(Excerpted data):
####

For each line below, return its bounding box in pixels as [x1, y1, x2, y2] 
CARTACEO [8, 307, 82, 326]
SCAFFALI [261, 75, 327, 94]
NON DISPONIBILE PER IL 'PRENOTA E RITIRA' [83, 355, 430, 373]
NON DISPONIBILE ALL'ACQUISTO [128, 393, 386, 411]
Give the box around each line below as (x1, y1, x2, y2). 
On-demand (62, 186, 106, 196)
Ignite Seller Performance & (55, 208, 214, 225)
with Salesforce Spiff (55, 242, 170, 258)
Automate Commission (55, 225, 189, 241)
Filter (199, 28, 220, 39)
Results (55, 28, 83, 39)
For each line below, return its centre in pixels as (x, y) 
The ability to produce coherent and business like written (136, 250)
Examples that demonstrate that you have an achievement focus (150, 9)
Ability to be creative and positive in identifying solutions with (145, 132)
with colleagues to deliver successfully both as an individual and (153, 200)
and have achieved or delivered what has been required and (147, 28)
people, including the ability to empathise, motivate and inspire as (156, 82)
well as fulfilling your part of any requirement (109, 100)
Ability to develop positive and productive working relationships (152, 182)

####

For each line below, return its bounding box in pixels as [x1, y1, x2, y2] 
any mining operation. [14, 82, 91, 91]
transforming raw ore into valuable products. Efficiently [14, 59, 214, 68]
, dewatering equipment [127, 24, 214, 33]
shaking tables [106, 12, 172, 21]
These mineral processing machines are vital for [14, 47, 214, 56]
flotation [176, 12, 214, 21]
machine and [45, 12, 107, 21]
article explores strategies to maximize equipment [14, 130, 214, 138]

####

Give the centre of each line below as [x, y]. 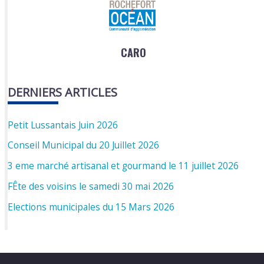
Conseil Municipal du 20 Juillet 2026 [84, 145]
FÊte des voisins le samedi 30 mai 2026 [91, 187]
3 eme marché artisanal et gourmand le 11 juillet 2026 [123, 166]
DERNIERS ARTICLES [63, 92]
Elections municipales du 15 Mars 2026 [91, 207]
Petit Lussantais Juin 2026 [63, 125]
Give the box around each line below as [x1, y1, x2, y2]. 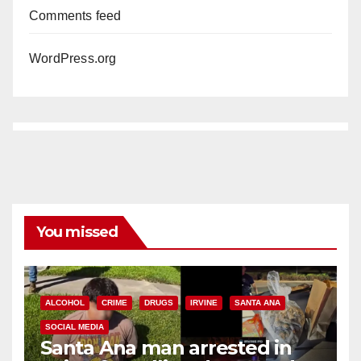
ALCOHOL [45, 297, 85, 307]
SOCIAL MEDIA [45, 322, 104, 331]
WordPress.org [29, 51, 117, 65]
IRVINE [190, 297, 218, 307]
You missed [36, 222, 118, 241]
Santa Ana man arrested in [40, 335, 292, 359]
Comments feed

####

Going down the listing above, begin printing at the line with "y1, x2, y2)." and finish with the line with "Ability to be", exactly as they appear.

(Final answer):
Give the box around each line below as (x1, y1, x2, y2). 
On-demand (62, 186, 106, 196)
Ignite Seller Performance & (55, 208, 214, 225)
with Salesforce Spiff (55, 242, 170, 258)
Automate Commission (55, 225, 189, 241)
Filter (199, 28, 220, 39)
Results (55, 28, 83, 39)
For each line below, return its centre in pixels as (x, y) 
The ability to produce coherent and business like written (136, 250)
Examples that demonstrate that you have an achievement focus (150, 9)
Ability to be creative and positive in identifying solutions with (145, 132)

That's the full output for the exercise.